This is something that has been coming up alot recently... both as an interpersonal discussion on the state of the world, and then also as how it pertains to the current state of general dissemiation of information.
(blogs being amoungst that group of disseminators)
Anyway the discussion has turned pretty frequently to the sorry state of the local (once great, now defamed and disasterous) paper, and the fact that I personally find it difficult to pay for a product that less and less reflects the actual needs it is supposed to be serving.
I understand, and support fully the idea of a devoted and determined core of journalistic bull-dogs, but find that there is more in the blogosphere (which is highly subjective, and infrequently checked) and to the court jesters (i.e. The Daily Show's John Stewart) than there is in the world of formal "news" world.
I came across this article from Metafilter... and it has a take on it that I hadn't considered....
http://www.shirky.com/weblog/2009/03/newspapers-and-thinking-the-unthinkable/
I'd say read it - but you probably may not, and that's okay. Distilled to its essence, the essay is about how we are "in" the revolution, and that by being in it, we are increasingly discomforted by the lack of stablity. The old structures that we were used to have crumbled, and as a result we look to the skies and ask "Why?" But then get confused even more so when there is no answer.

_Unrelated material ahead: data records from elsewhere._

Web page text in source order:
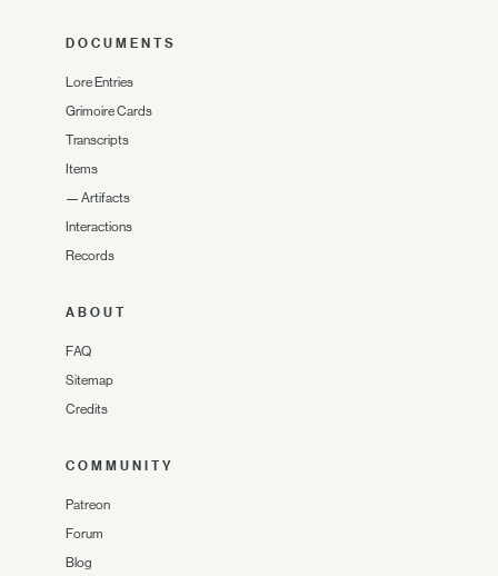
DOCUMENTS
Lore Entries
Grimoire Cards
Transcripts
Items
— Artifacts
Interactions
Records
ABOUT
FAQ
Sitemap
Credits
COMMUNITY
Patreon
Forum
Blog
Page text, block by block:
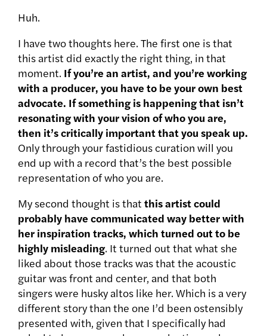
Huh.
I have two thoughts here. The first one is that
this artist did exactly the right thing, in that
moment. If you’re an artist, and you’re working
with a producer, you have to be your own best
advocate. If something is happening that isn’t
resonating with your vision of who you are,
then it’s critically important that you speak up.
Only through your fastidious curation will you
end up with a record that’s the best possible
representation of who you are.
My second thought is that this artist could
probably have communicated way better with
her inspiration tracks, which turned out to be
highly misleading. It turned out that what she
liked about those tracks was that the acoustic
guitar was front and center, and that both
singers were husky altos like her. Which is a very
different story than the one I’d been ostensibly
presented with, given that I specifically had
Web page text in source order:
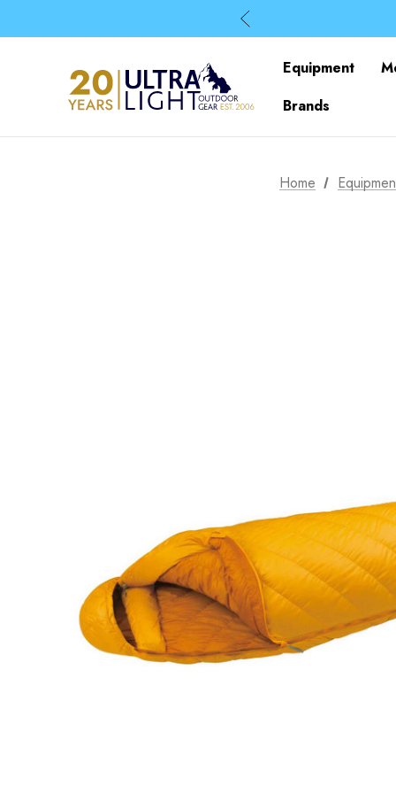
Equipment
Brands
Home
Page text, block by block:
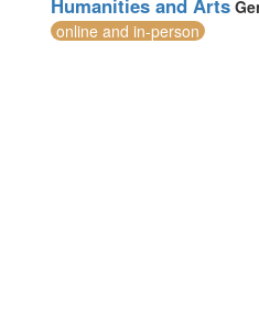
Switzerland (1)
Taiwan (1)
Humanities and Arts
online and in-person
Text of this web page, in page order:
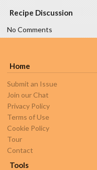
Recipe Discussion
No Comments
Home
Submit an Issue
Join our Chat
Privacy Policy
Terms of Use
Cookie Policy
Tour
Contact
Tools
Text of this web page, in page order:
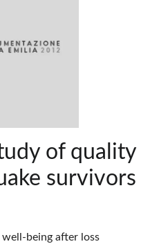
of quality
survivors
well-being after loss
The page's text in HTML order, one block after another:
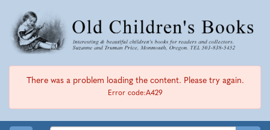
main
content
There was a problem loading the content. Please try again.
Error code:A429
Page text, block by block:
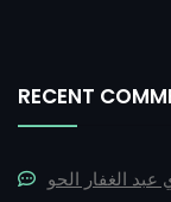
RECENT
الغفار الحو

Ultimately we're in a place in history where we aren't used to being. On the precipice of change, and the precipice is one that is unlike anything we've experienced to date. We look to history and find no comparison, which leaves us without comfort.
so then what do (the collective) we do? I don't know... but I'm here now, and doing my part to catalouge my piece in it. How I will effect it, i don't know - even if I do...not sure.